= What to produce =
Drop every picture and give the entries back exactly.

= Data under study =
[Start of Attachment]
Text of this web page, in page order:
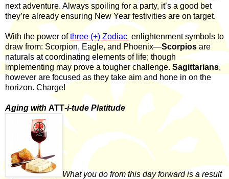
next adventure. Always spoiling for a party, it’s a good bet
they’re already ensuring New Year festivities are on target.
With the power ofthree (+) Zodiac enlightenment symbols to
draw from: Scorpion, Eagle, and Phoenix—Scorpios are
naturals at coordinating elements of life; though
implementing may prove a tougher challenge. Sagittarians,
however are focused as they take aim and hone in on the
horizon. Charge!
Aging with ATT-i-tude Platitude
What you do from this day forward is a result
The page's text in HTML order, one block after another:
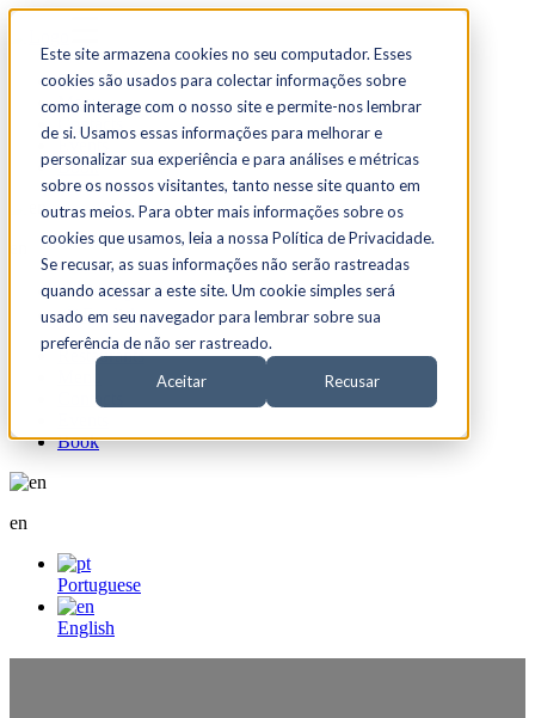
Este site armazena cookies no seu computador. Esses
cookies são usados para colectar informações sobre
como interage com o nosso site e permite-nos lembrar
de si. Usamos essas informações para melhorar e
personalizar sua experiência e para análises e métricas
sobre os nossos visitantes, tanto nesse site quanto em
outras meios. Para obter mais informações sobre os
cookies que usamos, leia a nossa Política de Privacidade.
Se recusar, as suas informações não serão rastreadas
quando acessar a este site. Um cookie simples será
usado em seu navegador para lembrar sobre sua
preferência de não ser rastreado.
Aceitar Recusar
Restaurants
Menu
Contacts
Events
Book
Portuguese
English
Restaurants
Contacts
Book
en
Portuguese
English
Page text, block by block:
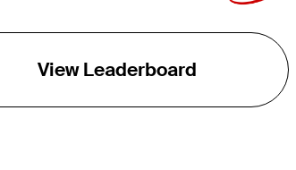
View Leaderboard
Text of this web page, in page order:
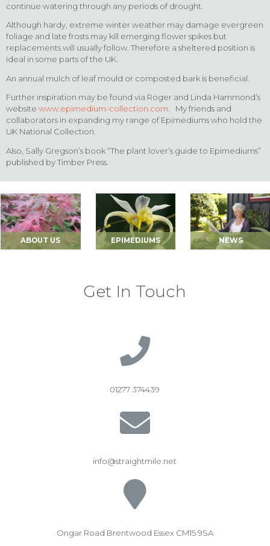
continue watering through any periods of drought.
Although hardy, extreme winter weather may damage evergreen
foliage and late frosts may kill emerging flower spikes but
replacements will usually follow. Therefore a sheltered position is
ideal in some parts of the UK.
An annual mulch of leaf mould or composted bark is beneficial.
Further inspiration may be found via Roger and Linda Hammond’s
website www.epimedium-collection.com. My friends and
collaborators in expanding my range of Epimediums who hold the
UK National Collection.
Also, Sally Gregson’s book “The plant lover’s guide to Epimediums”
published by Timber Press.
ABOUT US EPIMEDIUMS NEWS
Get In Touch
01277 374439
info@straightmile.net
Ongar Road Brentwood Essex CM15 9SA
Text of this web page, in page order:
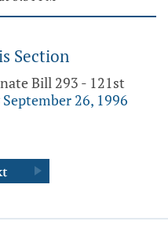
Section
Bill 293 - 121st
26, 1996
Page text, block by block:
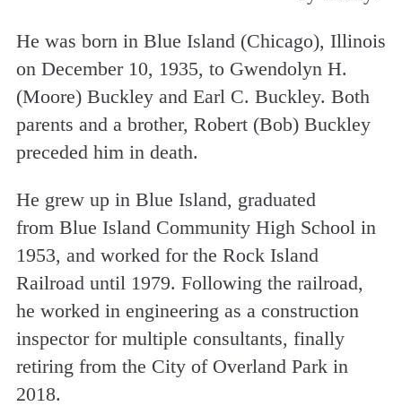
He was born in Blue Island (Chicago), Illinois
on December 10, 1935, to Gwendolyn H.
(Moore) Buckley and Earl C. Buckley. Both
parents and a brother, Robert (Bob) Buckley
preceded him in death.
He grew up in Blue Island, graduated
from Blue Island Community High School in
1953, and worked for the Rock Island
Railroad until 1979. Following the railroad,
he worked in engineering as a construction
inspector for multiple consultants, finally
retiring from the City of Overland Park in
2018.
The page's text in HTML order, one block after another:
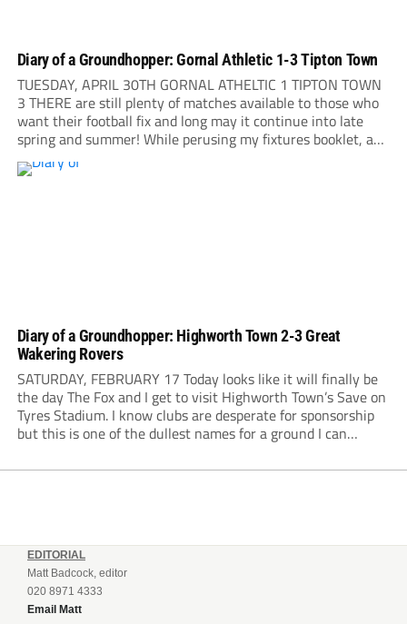
Diary of a Groundhopper: Gornal Athletic 1-3 Tipton Town
TUESDAY, APRIL 30TH GORNAL ATHELTIC 1 TIPTON TOWN
3 THERE are still plenty of matches available to those who
want their football fix and long may it continue into late
spring and summer! While perusing my fixtures booklet, a
short note leaps to my attention: Gornal Athletic are playing
their...
Diary of a Groundhopper: Highworth Town 2-3 Great
Wakering Rovers
SATURDAY, FEBRUARY 17 Today looks like it will finally be
the day The Fox and I get to visit Highworth Town’s Save on
Tyres Stadium. I know clubs are desperate for sponsorship
but this is one of the dullest names for a ground I can
EDITORIAL
Matt Badcock, editor
020 8971 4333
Email Matt
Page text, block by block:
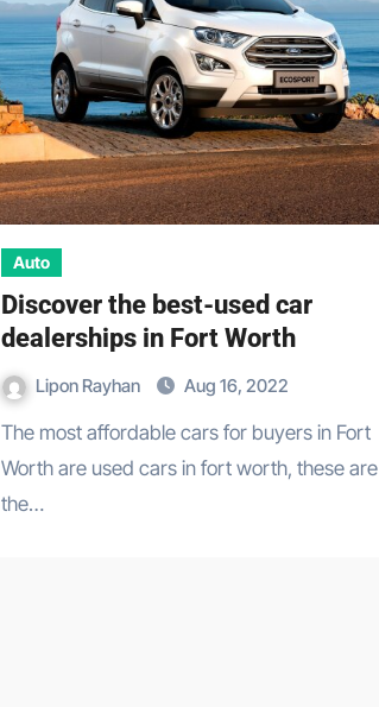
Auto
Discover the best-used car
dealerships in Fort Worth
Lipon Rayhan Aug 16, 2022
The most affordable cars for buyers in Fort
Worth are used cars in fort worth, these are
the…
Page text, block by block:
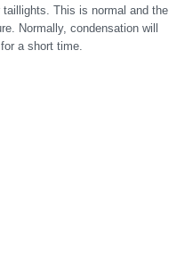
This is normal and the
Normally, condensation will
a short time.
[End of Attachment]
= Problem solution =
Text of this web page, in page order:
next adventure. Always spoiling for a party, it’s a good bet
they’re already ensuring New Year festivities are on target.
With the power ofthree (+) Zodiac enlightenment symbols to
draw from: Scorpion, Eagle, and Phoenix—Scorpios are
naturals at coordinating elements of life; though
implementing may prove a tougher challenge. Sagittarians,
however are focused as they take aim and hone in on the
horizon. Charge!
Aging with ATT-i-tude Platitude
What you do from this day forward is a result
The page's text in HTML order, one block after another:
Este site armazena cookies no seu computador. Esses
cookies são usados para colectar informações sobre
como interage com o nosso site e permite-nos lembrar
de si. Usamos essas informações para melhorar e
personalizar sua experiência e para análises e métricas
sobre os nossos visitantes, tanto nesse site quanto em
outras meios. Para obter mais informações sobre os
cookies que usamos, leia a nossa Política de Privacidade.
Se recusar, as suas informações não serão rastreadas
quando acessar a este site. Um cookie simples será
usado em seu navegador para lembrar sobre sua
preferência de não ser rastreado.
Aceitar Recusar
Restaurants
Menu
Contacts
Events
Book
Portuguese
English
Restaurants
Contacts
Book
en
Portuguese
English
Page text, block by block:
View Leaderboard
Text of this web page, in page order:
continue watering through any periods of drought.
Although hardy, extreme winter weather may damage evergreen
foliage and late frosts may kill emerging flower spikes but
replacements will usually follow. Therefore a sheltered position is
ideal in some parts of the UK.
An annual mulch of leaf mould or composted bark is beneficial.
Further inspiration may be found via Roger and Linda Hammond’s
website www.epimedium-collection.com. My friends and
collaborators in expanding my range of Epimediums who hold the
UK National Collection.
Also, Sally Gregson’s book “The plant lover’s guide to Epimediums”
published by Timber Press.
ABOUT US EPIMEDIUMS NEWS
Get In Touch
01277 374439
info@straightmile.net
Ongar Road Brentwood Essex CM15 9SA
Text of this web page, in page order:
Section
Bill 293 - 121st
26, 1996
Page text, block by block:
He was born in Blue Island (Chicago), Illinois
on December 10, 1935, to Gwendolyn H.
(Moore) Buckley and Earl C. Buckley. Both
parents and a brother, Robert (Bob) Buckley
preceded him in death.
He grew up in Blue Island, graduated
from Blue Island Community High School in
1953, and worked for the Rock Island
Railroad until 1979. Following the railroad,
he worked in engineering as a construction
inspector for multiple consultants, finally
retiring from the City of Overland Park in
2018.
The page's text in HTML order, one block after another:
Diary of a Groundhopper: Gornal Athletic 1-3 Tipton Town
TUESDAY, APRIL 30TH GORNAL ATHELTIC 1 TIPTON TOWN
3 THERE are still plenty of matches available to those who
want their football fix and long may it continue into late
spring and summer! While perusing my fixtures booklet, a
short note leaps to my attention: Gornal Athletic are playing
their...
Diary of a Groundhopper: Highworth Town 2-3 Great
Wakering Rovers
SATURDAY, FEBRUARY 17 Today looks like it will finally be
the day The Fox and I get to visit Highworth Town’s Save on
Tyres Stadium. I know clubs are desperate for sponsorship
but this is one of the dullest names for a ground I can
EDITORIAL
Matt Badcock, editor
020 8971 4333
Email Matt
Page text, block by block:
Auto
Discover the best-used car
dealerships in Fort Worth
Lipon Rayhan Aug 16, 2022
The most affordable cars for buyers in Fort
Worth are used cars in fort worth, these are
the…
Page text, block by block:
This is normal and the
Normally, condensation will
a short time.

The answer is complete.